* [Data shown]:
*** Begin section ***
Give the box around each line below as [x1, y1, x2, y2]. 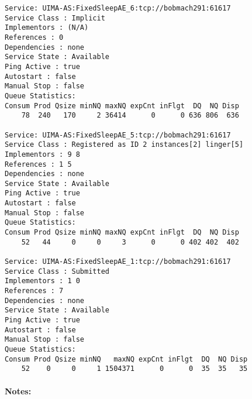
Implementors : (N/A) [5, 23, 89, 32]
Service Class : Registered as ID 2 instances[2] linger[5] [5, 140, 244, 149]
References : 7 [5, 287, 64, 295]
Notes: [5, 384, 32, 397]
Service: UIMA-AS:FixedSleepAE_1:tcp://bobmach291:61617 [5, 257, 231, 266]
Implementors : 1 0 [5, 277, 80, 286]
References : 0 [5, 33, 64, 42]
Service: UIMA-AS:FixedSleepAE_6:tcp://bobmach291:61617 [5, 4, 231, 12]
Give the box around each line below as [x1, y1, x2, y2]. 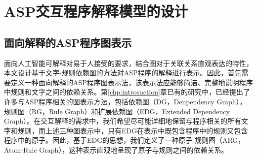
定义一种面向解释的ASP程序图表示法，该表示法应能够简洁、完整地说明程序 [10, 77, 253, 87]
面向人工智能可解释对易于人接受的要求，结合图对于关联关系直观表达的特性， [4, 58, 253, 68]
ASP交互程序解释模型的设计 [4, 1, 188, 21]
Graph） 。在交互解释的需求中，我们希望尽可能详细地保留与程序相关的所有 [4, 116, 242, 126]
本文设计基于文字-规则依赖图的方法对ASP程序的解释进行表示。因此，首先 [4, 67, 242, 78]
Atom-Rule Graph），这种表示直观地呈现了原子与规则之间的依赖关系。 [4, 144, 228, 155]
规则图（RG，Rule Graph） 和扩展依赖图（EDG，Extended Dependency [4, 106, 230, 116]
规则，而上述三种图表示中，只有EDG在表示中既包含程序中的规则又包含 [17, 125, 248, 135]
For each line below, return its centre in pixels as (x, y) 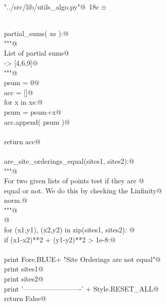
*** End section ***
* [Exercise]: If a record holds a picture, leave the picture out and transcribe everything else exactly.

* [Answer section]:
Give the box around each line below as [x1, y1, x2, y2]. 
Implementors : (N/A) [5, 23, 89, 32]
Service Class : Registered as ID 2 instances[2] linger[5] [5, 140, 244, 149]
References : 7 [5, 287, 64, 295]
Notes: [5, 384, 32, 397]
Service: UIMA-AS:FixedSleepAE_1:tcp://bobmach291:61617 [5, 257, 231, 266]
Implementors : 1 0 [5, 277, 80, 286]
References : 0 [5, 33, 64, 42]
Service: UIMA-AS:FixedSleepAE_6:tcp://bobmach291:61617 [5, 4, 231, 12]
Give the box around each line below as [x1, y1, x2, y2]. 
定义一种面向解释的ASP程序图表示法，该表示法应能够简洁、完整地说明程序 [10, 77, 253, 87]
面向人工智能可解释对易于人接受的要求，结合图对于关联关系直观表达的特性， [4, 58, 253, 68]
ASP交互程序解释模型的设计 [4, 1, 188, 21]
Graph） 。在交互解释的需求中，我们希望尽可能详细地保留与程序相关的所有 [4, 116, 242, 126]
本文设计基于文字-规则依赖图的方法对ASP程序的解释进行表示。因此，首先 [4, 67, 242, 78]
Atom-Rule Graph），这种表示直观地呈现了原子与规则之间的依赖关系。 [4, 144, 228, 155]
规则图（RG，Rule Graph） 和扩展依赖图（EDG，Extended Dependency [4, 106, 230, 116]
规则，而上述三种图表示中，只有EDG在表示中既包含程序中的规则又包含 [17, 125, 248, 135]
For each line below, return its centre in pixels as (x, y) 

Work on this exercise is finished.